For Germany, the flash composite PMI, which tracks the manufacturing and services sectors, dropped to a seven-month low of 55.3 from 60.0 in August. Germany’s economic recovery lost momentum in September as activity in both sectors slowed amid supply bottlenecks and slowing catch-up effects.

A similar number was seen for Europe with a drop from 59 to 56.1 in September. The UK’s PMI composite showed a milder dip from 54.8 in August to 54.1 this month. Manufacturing was affected by the supply chain issues with a larger drop, but the services sector is a much larger percentage of the UK economy.
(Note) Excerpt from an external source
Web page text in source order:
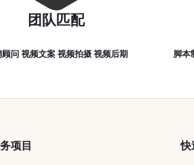
团队匹配
问 视频文案 视频拍摄 视频后期
脚本
项目 快

Chris Williamson, IHS Markit’s chief economist, said: “While there are clear signs that demand is cooling since peaking in the second quarter, the survey also points to business activity being increasingly constrained by shortages of materials and labour, most notably in the manufacturing sector but also in some services firms.”

Bank of England warns of 4% inflation into 2022

The Bank of England held its main interest rate at the record low of 0.1% on Thursday but warned that inflation would be double its target rate by the end of this year, largely due to a sharp hike in energy prices.

The decision from the central bank’s Monetary Policy Committee was unanimous, however, two members voted to start reducing the bank’s stimulus program

In minutes for the committee’s latest meeting, the panel said dynamics over the last month had “strengthened” the case for some tightening of monetary policy in order to meet the central bank’s 2% inflation target in the medium term. However, it also noted that “considerable uncertainties remain.”

Further comments said:

“Since the August MPC meeting, the pace of recovery of global activity has showed signs of slowing.

“Against a backdrop of robust goods demand and continuing supply constraints, global inflationary pressures have remained strong and there are some signs that cost pressures may prove more persistent.”

The BoE also said it would be watching carefully as the furlough scheme was unwound at the end of September.